I think the concept of what they are doing with the stuff is great but they need hunter feedback. Then maybe they can change the recipe for Bear and if they get something that works hunters would probably pay a bit more too!


----------



## lennyluv

lennyluv said:


> Yeah we also dumped out the cherry stuff on top of the bait and the logs. We shall see.



On our way up to check things out. I'll post back tomorrow night.


----------



## Scottygvsu

Well I checked 3 baits tonight. One of them was just granola, it was hit hard. The next one used to have the cherry bait, but Wednesday I took out what I could and buried the rest. I replaced the cherry with granola and oats.

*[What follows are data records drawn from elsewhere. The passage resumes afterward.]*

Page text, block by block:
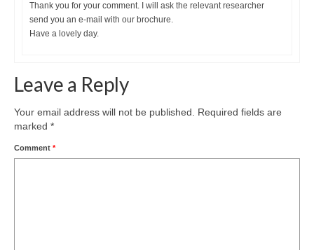
Thank you for your comment. I will ask the relevant researcher
send you an e-mail with our brochure.
Have a lovely day.
Leave a Reply
Your email address will not be published.
Required fields are
marked *
Comment *
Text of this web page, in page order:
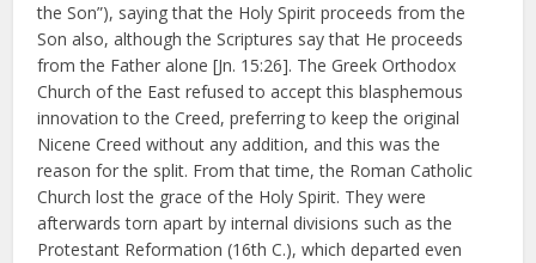
the Son”), saying that the Holy Spirit proceeds from the
Son also, although the Scriptures say that He proceeds
from the Father alone [Jn. 15:26]. The Greek Orthodox
Church of the East refused to accept this blasphemous
innovation to the Creed, preferring to keep the original
Nicene Creed without any addition, and this was the
reason for the split. From that time, the Roman Catholic
Church lost the grace of the Holy Spirit. They were
afterwards torn apart by internal divisions such as the
Protestant Reformation (16th C.), which departed even
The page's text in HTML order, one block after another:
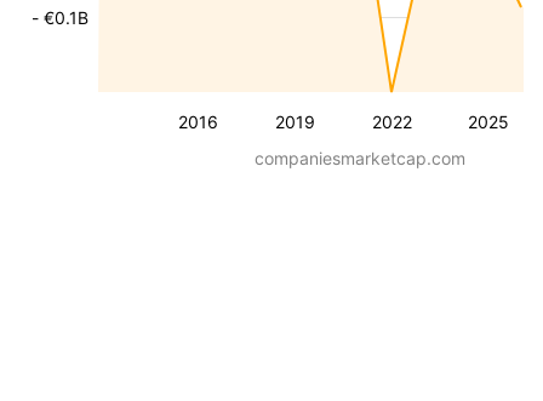
2016 2019 2022 2025
- €0.1B
companiesmarketcap.com
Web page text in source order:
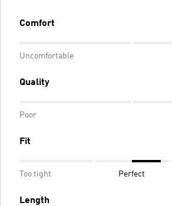
Comfort
Uncomfortable
Quality
Poor
Fit
Too tight Perfect
Length
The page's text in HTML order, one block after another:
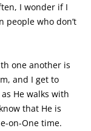
I wonder if I
people who don’t
one another is
and I get to
He walks with
that He is
on-One time.
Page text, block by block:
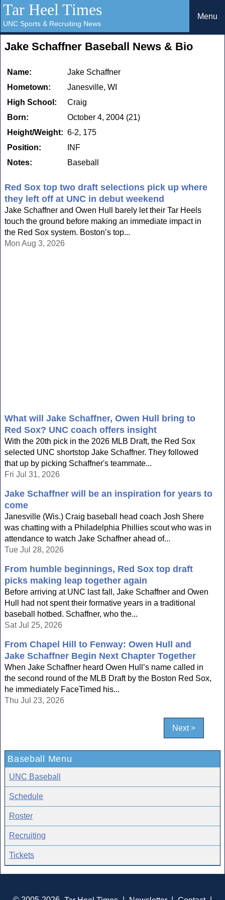
Tar Heel Times
UNC Sports & Recruiting News
Menu
Jake Schaffner Baseball News & Bio
Name:
Jake Schaffner
Hometown:
Janesville, WI
High School:
Craig
Born:
October 4, 2004 (21)
Height/Weight: 6-2, 175
Position:
INF
Notes:
Baseball
Red Sox top two draft selections pick up where
they left off at UNC in debut weekend
Jake Schaffner and Owen Hull barely let their Tar Heels
touch the ground before making an immediate impact in
the Red Sox system. Boston’s top...
Mon Aug 3, 2026
What will Jake Schaffner, Owen Hull bring to
Red Sox? UNC coach offers insight
With the 20th pick in the 2026 MLB Draft, the Red Sox
selected UNC shortstop Jake Schaffner. They followed
that up by picking Schaffner's teammate...
Fri Jul 31, 2026
Jake Schaffner will be an inspiration for years to
come
Janesville (Wis.) Craig baseball head coach Josh Shere
was chatting with a Philadelphia Phillies scout who was in
attendance to watch Jake Schaffner ahead of...
Tue Jul 28, 2026
From humble beginnings, Red Sox top draft
picks making leap together again
Before arriving at UNC last fall, Jake Schaffner and Owen
Hull had not spent their formative years in a traditional
baseball hotbed. Schaffner, who the...
Sat Jul 25, 2026
From Chapel Hill to Fenway: Owen Hull and
Jake Schaffner Begin Next Chapter Together
When Jake Schaffner heard Owen Hull’s name called in
the second round of the MLB Draft by the Boston Red Sox,
he immediately FaceTimed his...
Thu Jul 23, 2026
Next >
Baseball Menu
UNC Baseball
Schedule
Roster
Recruiting
Tickets

It was hit, nothing left. That bait has been out since Aug 19 and this was the first bear visit. The last bait was cherry stuff with a little granola on it, not touched. Coincidence? Maybe. I have one more bait that I also got rid of the cherry and re-baited on Thursday night. I have a camera on that one so we'll see.


----------



## swampbuck

That would suck if bad bait ruined a bunch of people's hunts, that they waited a long time for


----------



## Hisoutdoorsman

13 years waiting for a Baldwin DIY hunt. Bought a crate of the sticky bait the weekend before baiting began. All 3 baits were not touched until i seperated the sticky bait out and began using other baits. I have video of a boar walking up to the sticky bait pile, smelling it and leaving after eating my other bait. Now what to do with 1500 pounds of the sticky bait fermenting in my pole barn?


----------



## TVCJohn

Hisoutdoorsman said:


> 13 years waiting for a Baldwin DIY hunt. Bought a crate of the sticky bait the weekend before baiting began. All 3 baits were not touched until i seperated the sticky bait out and began using other baits. I have video of a boar walking up to the sticky bait pile, smelling it and leaving after eating my other bait. Now what to do with 1500 pounds of the sticky bait fermenting in my pole barn?

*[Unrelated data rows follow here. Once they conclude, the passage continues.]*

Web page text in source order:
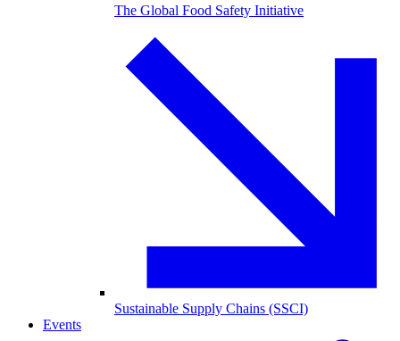
The Global Food Safety Initiative
Sustainable Supply Chains (SSCI)
Events
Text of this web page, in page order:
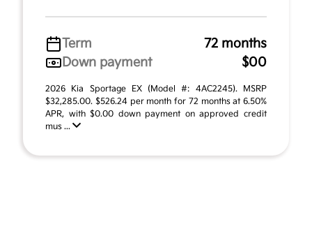
Term
72 months
Down payment
$00
2026 Kia Sportage EX (Model #: 4AC2245). MSRP
$32,285.00. $526.24 per month for 72 months at 6.50%
APR, with $0.00 down payment on approved credit
mus ...
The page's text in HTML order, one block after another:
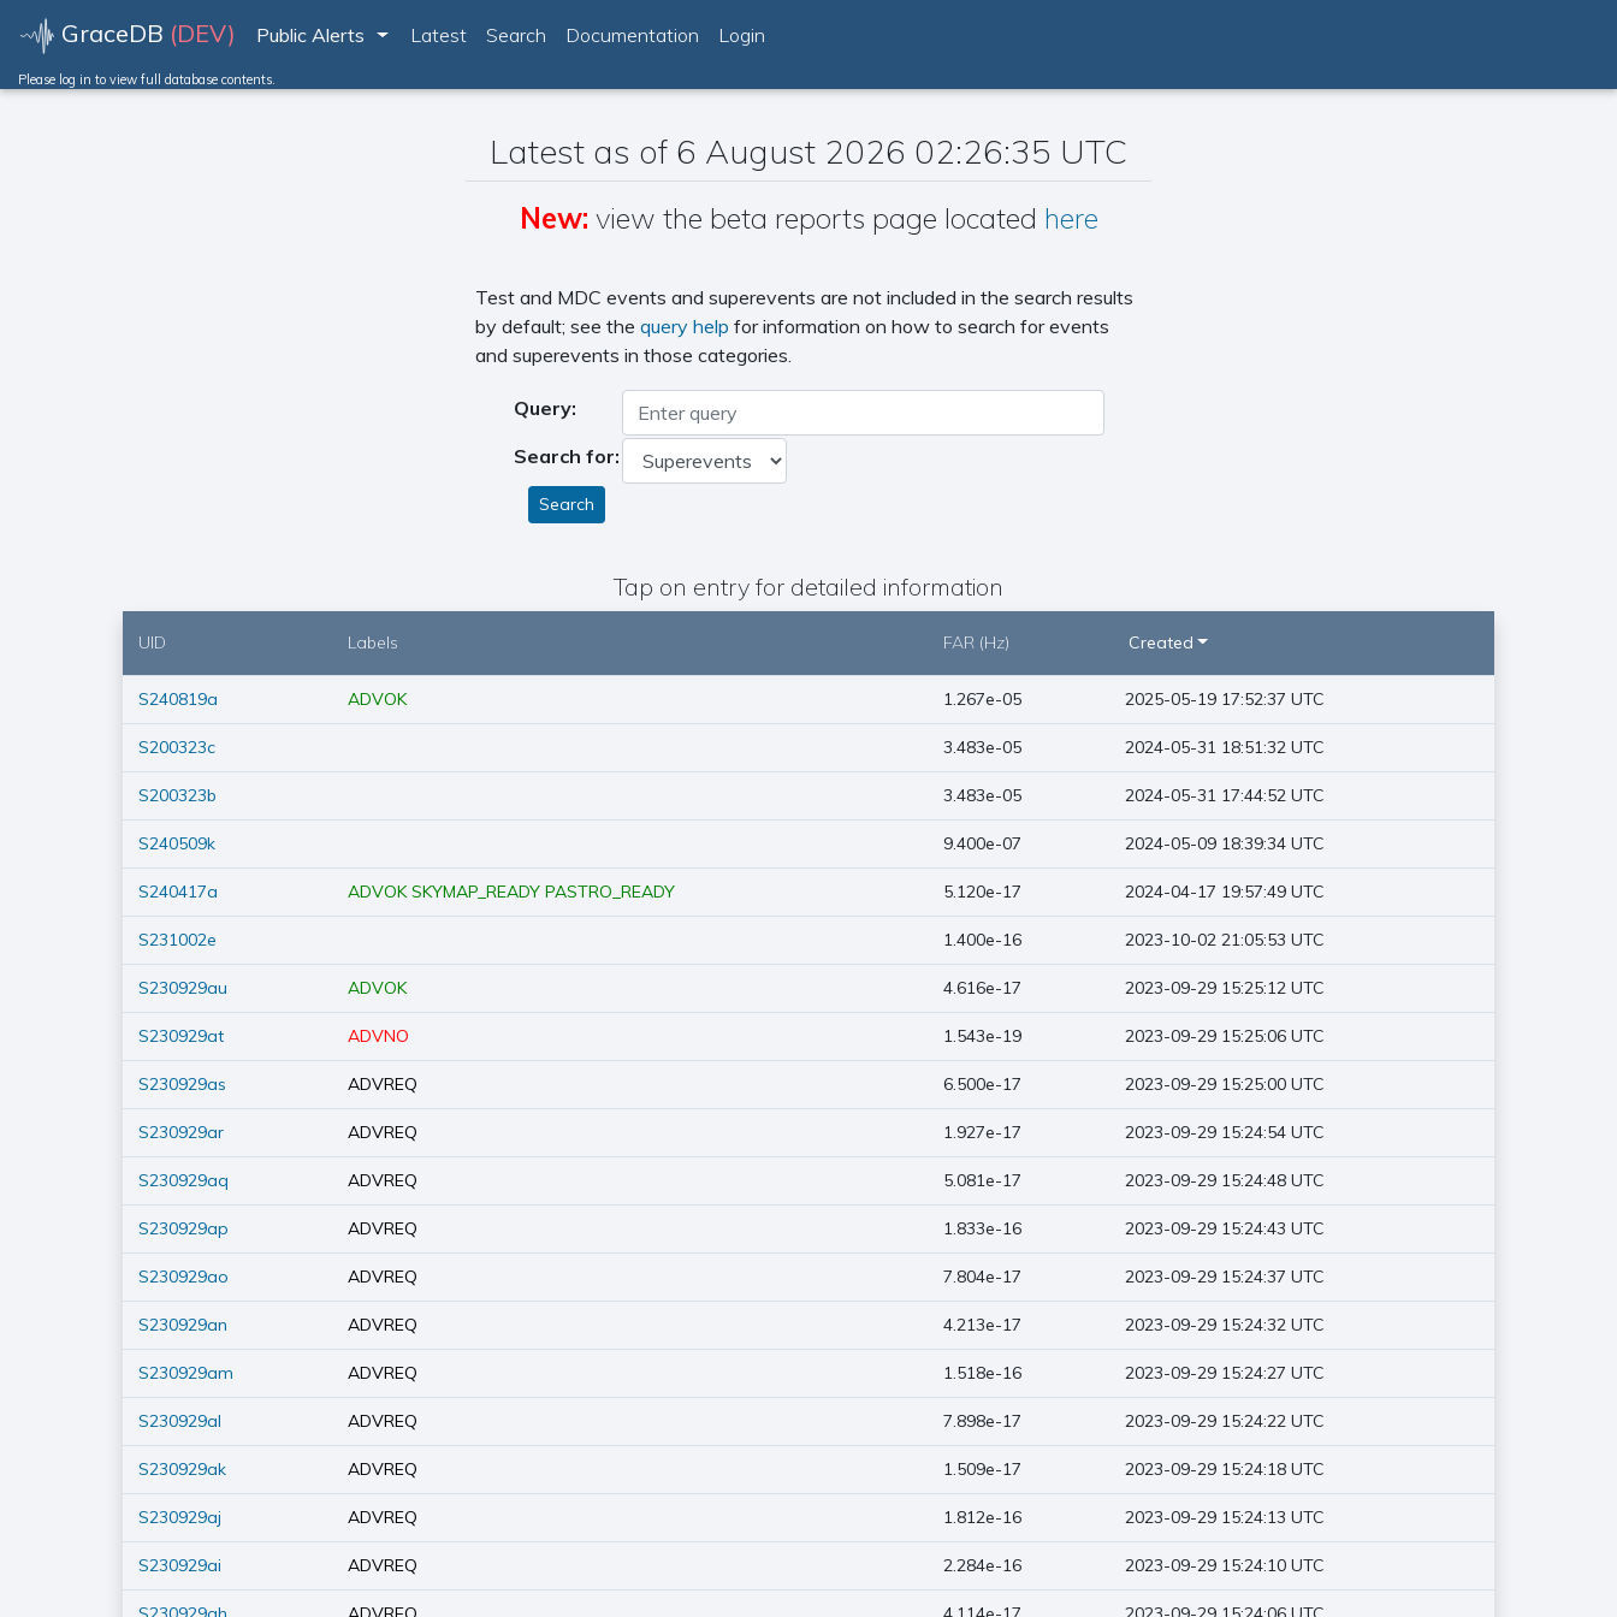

Sorry to hear about that. The evidence so far seems to say that sticky cherry bait is useless for bear bait. Lennyluv still has to report back in. Hopefully all the guys that bought that stuff have an alternate source for bait.

Someone may have to tell the folks selling that sticky bait something is wrong with it and stop selling it. Otherwise there may be some PO'd bear hunters.


----------



## Scottygvsu

A 10 year old first year trapper just won 800 pounds of cherry '**** bait.


----------



## lennyluv

Four out of the five baits were opened up pretty good. Looks like they were eating the bait but just browsing around. We sweetned em up with caramel and licorice and gummy bears. The baits looked good tho. Good luck everyone. We r baiting in the Up on the west end.


----------



## Big Skip

Get em kenny! Tell gus the fish is looks amazing!


----------



## lennyluv

I stopped by there earlier and let him know.glad u like it buddy. Now we r just drinking off our pain at the local watering hole. Lol. We'll shoot bears. The baits looked good. Keep in touch buddy.


----------



## lennyluv

Big Skip said:


> Get em kenny! Tell gus the fish is looks amazing!

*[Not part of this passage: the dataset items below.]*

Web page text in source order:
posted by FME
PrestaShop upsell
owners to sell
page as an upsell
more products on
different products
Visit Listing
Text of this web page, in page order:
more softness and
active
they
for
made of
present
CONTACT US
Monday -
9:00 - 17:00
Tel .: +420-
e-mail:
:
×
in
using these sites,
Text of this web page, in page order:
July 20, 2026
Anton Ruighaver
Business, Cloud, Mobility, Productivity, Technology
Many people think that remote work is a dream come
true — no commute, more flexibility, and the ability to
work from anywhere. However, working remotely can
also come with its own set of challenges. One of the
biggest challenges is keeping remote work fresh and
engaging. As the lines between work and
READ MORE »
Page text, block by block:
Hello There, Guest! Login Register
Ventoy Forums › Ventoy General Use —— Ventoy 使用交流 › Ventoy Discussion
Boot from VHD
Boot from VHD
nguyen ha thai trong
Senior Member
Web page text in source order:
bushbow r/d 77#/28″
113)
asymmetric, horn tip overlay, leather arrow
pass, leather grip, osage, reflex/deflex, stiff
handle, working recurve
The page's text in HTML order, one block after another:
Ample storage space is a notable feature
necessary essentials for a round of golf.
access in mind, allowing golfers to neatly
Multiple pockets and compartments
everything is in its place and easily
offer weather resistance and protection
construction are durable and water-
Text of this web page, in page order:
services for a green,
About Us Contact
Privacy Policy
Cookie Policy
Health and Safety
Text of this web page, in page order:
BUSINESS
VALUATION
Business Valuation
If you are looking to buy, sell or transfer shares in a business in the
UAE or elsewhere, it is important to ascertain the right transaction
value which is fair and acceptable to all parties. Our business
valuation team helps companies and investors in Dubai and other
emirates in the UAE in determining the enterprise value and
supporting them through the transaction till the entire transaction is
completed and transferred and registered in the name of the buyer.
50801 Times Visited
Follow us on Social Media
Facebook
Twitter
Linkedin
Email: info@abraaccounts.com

Here's a pic of the big one


----------



## Wurm Slinger

Hisoutdoorsman said:


> 13 years waiting for a Baldwin DIY hunt. Bought a crate of the sticky bait the weekend before baiting began. All 3 baits were not touched until i seperated the sticky bait out and began using other baits. I have video of a boar walking up to the sticky bait pile, smelling it and leaving after eating my other bait.* Now what to do with 1500 pounds of the sticky bait fermenting in my pole barn?*



Maybe a pig farmer?


----------



## TVCJohn

lennyluv said:


> Four out of the five baits were opened up pretty good. Looks like they were eating the bait but just browsing around. We sweetned em up with caramel and licorice and gummy bears. The baits looked good tho. Good luck everyone. We r baiting in the Up on the west end.


Would you say this sticky cherry stuff works?


----------



## lennyluv

TVCJohn said:


> Would you say this sticky cherry stuff works?



Yeah it's working. It's not the best stuff in the world tho. We checked the trail cams and there were several different bears coming in and sticking around and eating. We sweetened all our baits up with licorice and carmal and gummie bears this weekend. We were a little worried about the reports and we r driving quite a was so we just wanted to be sure. But the bait is working just not the best we've ever had.


----------



## TVCJohn

lennyluv said:


> Yeah it's working. It's not the best stuff in the world tho. We checked the trail cams and there were several different bears coming in and sticking around and eating. We sweetened all our baits up with licorice and carmal and gummie bears this weekend. We were a little worried about the reports and we r driving quite a was so we just wanted to be sure. But the bait is working just not the best we've ever had.


That's good info for folks to know for next year. Based on all the reports so far, I would not buy that stuff.


----------



## adamsto

We ended up dumping out the sticky corn screenings this weekend. My baits went cold using it. We rebaited with sweets and conducted a bacon grease burn. We flung the grease as high as we could in the trees and on the barrels, baits and logs. If I had some eggs with me I would have sat down and had breakfast. Love the smell of bacon!!


----------